Hablemos de la Consulta

Los análisis políticos están a la orden del día en el Ecuador, máxime si este sábado 26 de marzo arranca la campaña. La Consulta Popular convocada para el 7 de mayo iniciaría oficialmente mañana, aunque “informalmente” -si es que se puede utilizar este término- las propuestas que legitimen el Sí o el No empezaron hace rato.

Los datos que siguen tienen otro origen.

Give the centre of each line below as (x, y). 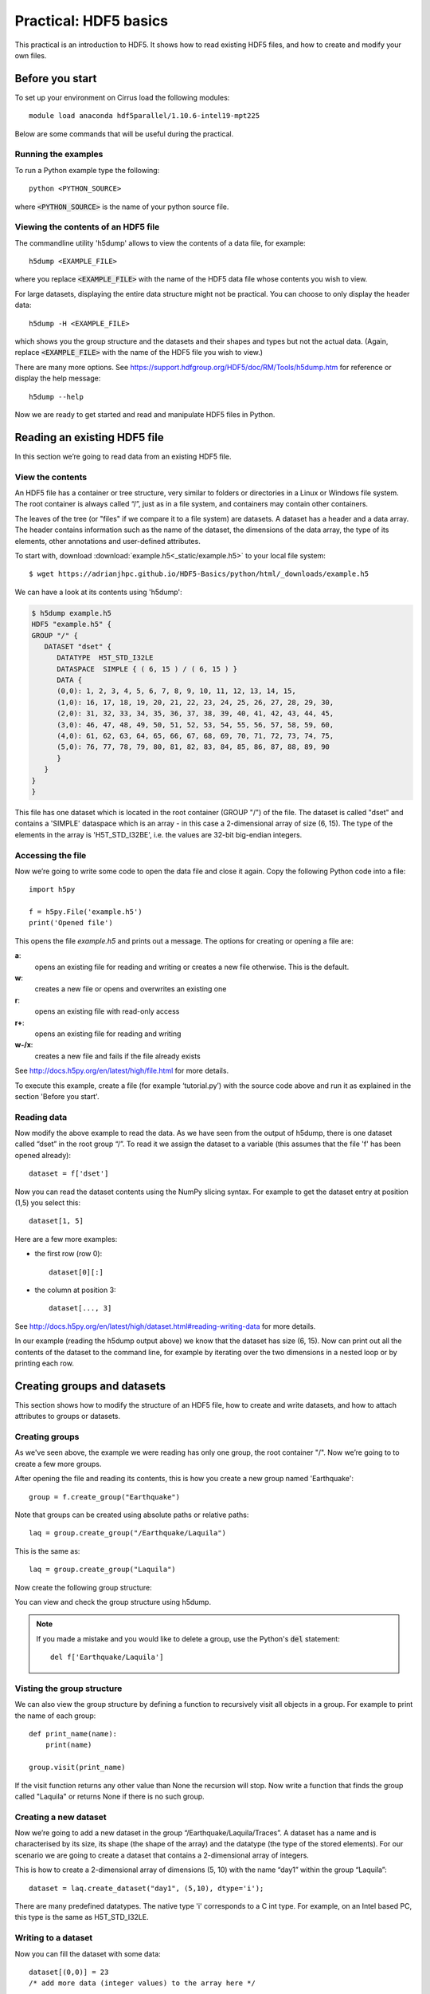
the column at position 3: (75, 1290)
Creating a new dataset (61, 1817)
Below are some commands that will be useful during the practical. (124, 134)
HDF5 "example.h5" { (71, 625)
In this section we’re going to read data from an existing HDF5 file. (123, 456)
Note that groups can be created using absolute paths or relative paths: (132, 1515)
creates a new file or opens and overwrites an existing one (131, 989)
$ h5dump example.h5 (71, 613)
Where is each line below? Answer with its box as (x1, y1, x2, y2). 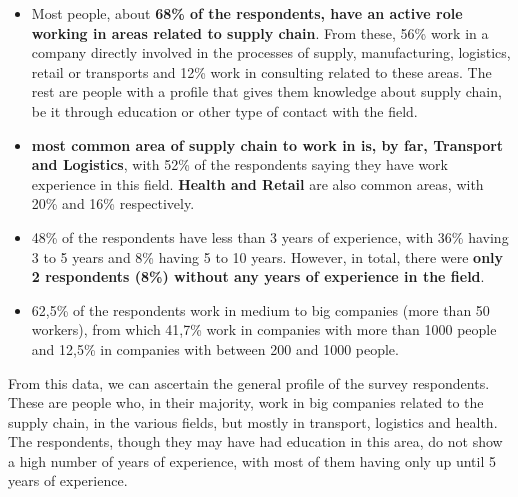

Tanto el gobierno, cuanto los partidos y organizaciones que se colocan en la orilla contraria, han utilizado las herramientas mediáticas para dar a conocer lo bueno o lo malo de la una y la otra alternativa. Con la finalidad de un poco ubicarnos en el andarivel del esclarecimiento, podemos empezar preguntándonos,  cuál es el patrón de pensamiento detrás de la Consulta y es posible que concidamos en que hay una cuestión que no puede pasarse por alto en el análisis político:  la pretensión de democracia directa. Se recurre a los referendos con  una actitud que supone que la mera adscripción de la mayoría de votantes (que no es la mayoría de ecuatorianos) a una tesis, implica per se que la tesis es correcta. Nos preguntemos: eso acaso, ¿no es una falacia?. Hay muchos que creen que sí, que “…la primera falacia que está en juego es que el voto de la mayoría es el que conviene a la democracia”. Lo importante es que en estos momentos expectantes, la población debe seguir debatiendo, hablando, analizando para, con conocimiento de causa, acercarnos a las urnas confiados en que nuestro voto por el Sí o por el No…es en favor del país. Con eso ganamos mucho.